[英]Is `std::array<T, 0>` default constructible where `T` is not default constructible?
Consider the code below: 考虑下面的代码:
#include <array>
struct T
{
T() = delete;
};
int main()
{
std::array<T, 0> a;
a.size();
}
We default initialize a 0-sized array. 我们默认初始化一个0大小的数组。 Since there's no elements, no constructor of
T
should be called. 由于没有元素,因此不应调用
T
构造函数。
However, Clang still requires T
to be default constructible, while GCC accepts the code above. 但是, Clang仍然要求
T
是默认可构造的,而GCC接受上面的代码。
Note that if we change the array initialization to: 请注意,如果我们将数组初始化更改为:
std::array<T, 0> a{};
Clang accepts it this time. Clang这次接受了。
Does non-default-constructible T
prevent std::array<T, 0>
from being default-constructible? 非默认可构造的
T
是否会阻止std::array<T, 0>
成为默认可构造的?
Since there's no elements, no constructor of T should be called.
由于没有元素,因此不应调用T的构造函数。
Does non-default-constructible T preventstd::array<T, 0>
from being default-constructible?非默认可构造的T是否会阻止
std::array<T, 0>
成为默认可构造的?
The standard doesn't specify what layout std::array<T, 0>
should have for us to answer that. 该标准没有指定
std::array<T, 0>
应该具有什么布局才能让我们回答。 The zero sized array specialization is only said to behave as follows: 零大小数组专门化仅表现如下:
1 array shall provide support for the special case N == 0.
1个数组应为特殊情况N == 0提供支持。
2 In the case that N == 0, begin() == end() == unique value.2在N == 0的情况下,begin()== end()==唯一值。 The return value of data() is unspecified.
data()的返回值未指定。
3 The effect of calling front() or back() for a zero-sized array is undefined.3为零大小的数组调用front()或back()的效果是不确定的。

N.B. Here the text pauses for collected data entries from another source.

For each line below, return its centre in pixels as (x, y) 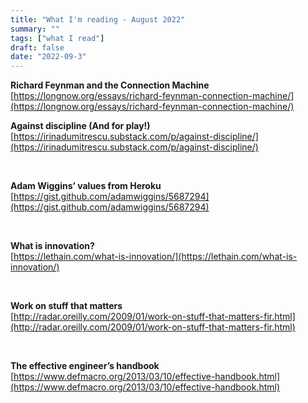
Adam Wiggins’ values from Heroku (86, 186)
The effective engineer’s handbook (85, 366)
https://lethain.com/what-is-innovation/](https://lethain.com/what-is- (155, 257)
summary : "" (35, 29)
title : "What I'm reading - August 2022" (98, 19)
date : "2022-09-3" (48, 57)
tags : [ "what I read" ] (57, 38)
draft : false (37, 47)
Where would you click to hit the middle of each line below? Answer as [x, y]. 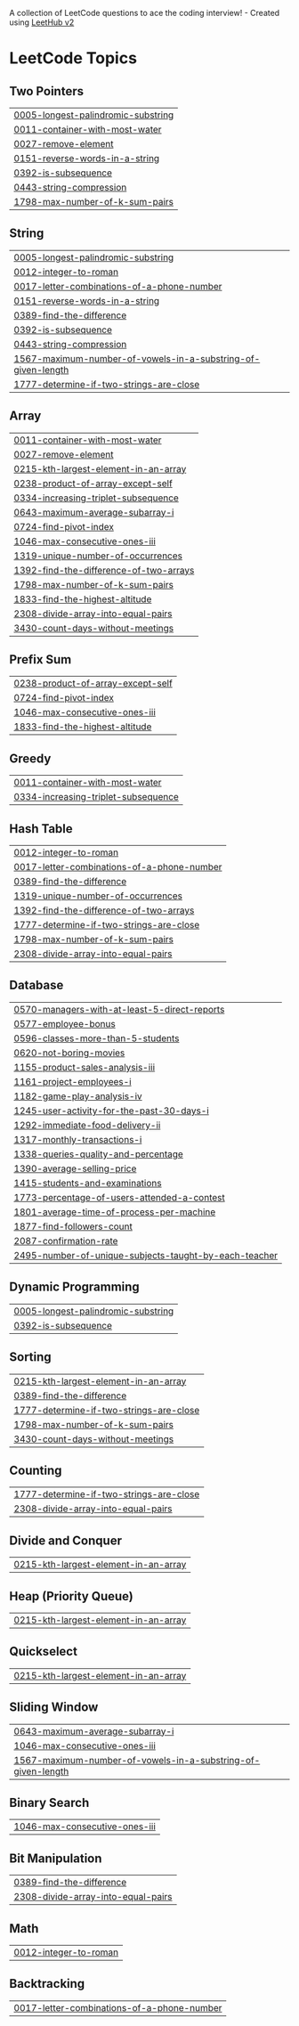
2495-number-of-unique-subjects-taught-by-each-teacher [146, 1255]
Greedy [30, 758]
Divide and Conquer [66, 1540]
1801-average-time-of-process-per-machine [115, 1212]
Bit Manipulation [56, 1858]
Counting [36, 1470]
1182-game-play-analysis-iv [78, 1096]
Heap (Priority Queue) [71, 1596]
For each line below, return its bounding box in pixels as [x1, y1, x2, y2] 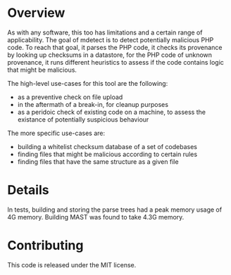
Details [7, 182, 49, 198]
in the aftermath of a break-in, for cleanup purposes [17, 100, 169, 108]
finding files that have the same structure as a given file [17, 157, 179, 166]
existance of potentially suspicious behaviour [17, 115, 149, 124]
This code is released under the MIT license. [7, 260, 137, 269]
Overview [7, 5, 65, 21]
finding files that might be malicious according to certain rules [17, 150, 198, 158]
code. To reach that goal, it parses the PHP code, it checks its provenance [7, 43, 223, 51]
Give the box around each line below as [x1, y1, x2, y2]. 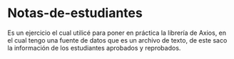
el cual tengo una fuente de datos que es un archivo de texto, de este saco [7, 36, 228, 44]
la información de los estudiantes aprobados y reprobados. [7, 43, 181, 52]
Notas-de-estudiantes [7, 5, 143, 21]
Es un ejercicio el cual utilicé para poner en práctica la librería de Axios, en [7, 28, 227, 37]
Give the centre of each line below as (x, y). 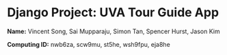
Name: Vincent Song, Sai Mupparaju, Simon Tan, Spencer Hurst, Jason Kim (113, 31)
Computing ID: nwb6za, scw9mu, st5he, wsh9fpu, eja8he (89, 44)
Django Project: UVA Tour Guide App (113, 13)
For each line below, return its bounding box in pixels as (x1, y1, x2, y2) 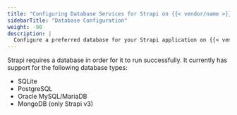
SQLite (17, 77, 37, 85)
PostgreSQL (17, 85, 53, 93)
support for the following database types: (7, 63, 128, 72)
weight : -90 (7, 23, 42, 30)
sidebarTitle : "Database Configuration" (7, 17, 128, 24)
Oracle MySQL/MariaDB (17, 92, 87, 101)
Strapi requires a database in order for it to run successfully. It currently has (7, 56, 228, 64)
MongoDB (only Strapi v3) (17, 99, 94, 108)
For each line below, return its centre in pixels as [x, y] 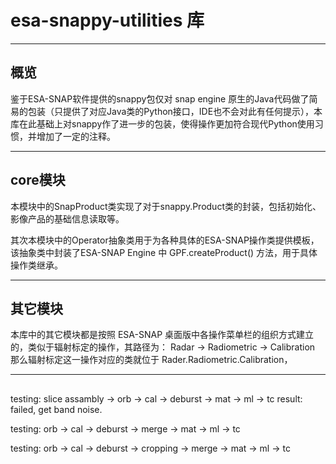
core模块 [38, 180]
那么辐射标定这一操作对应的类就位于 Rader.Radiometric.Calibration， [151, 360]
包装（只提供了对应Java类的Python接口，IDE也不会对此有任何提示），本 [175, 111]
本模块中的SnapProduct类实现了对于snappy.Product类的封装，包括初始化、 [166, 206]
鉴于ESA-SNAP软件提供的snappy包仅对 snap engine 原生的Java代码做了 [160, 98]
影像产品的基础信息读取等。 [67, 218]
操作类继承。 [36, 265]
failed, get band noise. [56, 409]
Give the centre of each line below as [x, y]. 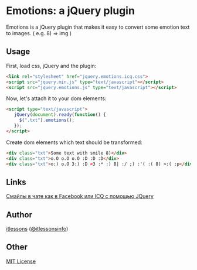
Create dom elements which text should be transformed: [74, 142]
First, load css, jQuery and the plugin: [51, 66]
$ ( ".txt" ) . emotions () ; [47, 120]
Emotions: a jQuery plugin [70, 11]
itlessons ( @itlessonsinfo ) [37, 229]
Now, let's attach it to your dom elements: [56, 98]
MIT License [21, 261]
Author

4 Member function swap() shall have a non-throwing exception specification.4成员函数swap()应具有非抛出异常规范。
The behavior you note is most probably due to differences in implementation alone. 您注意到的行为很可能仅是由于实现上的差异。
Thanks to @TC, as pointed out in his comment , it's addressed in LWG 2157 , which is still an open issue as of this writing. 感谢@TC,正如他在评论中所指出的那样,该问题已在LWG 2157中得到解决,在撰写本文时仍是一个未解决的问题。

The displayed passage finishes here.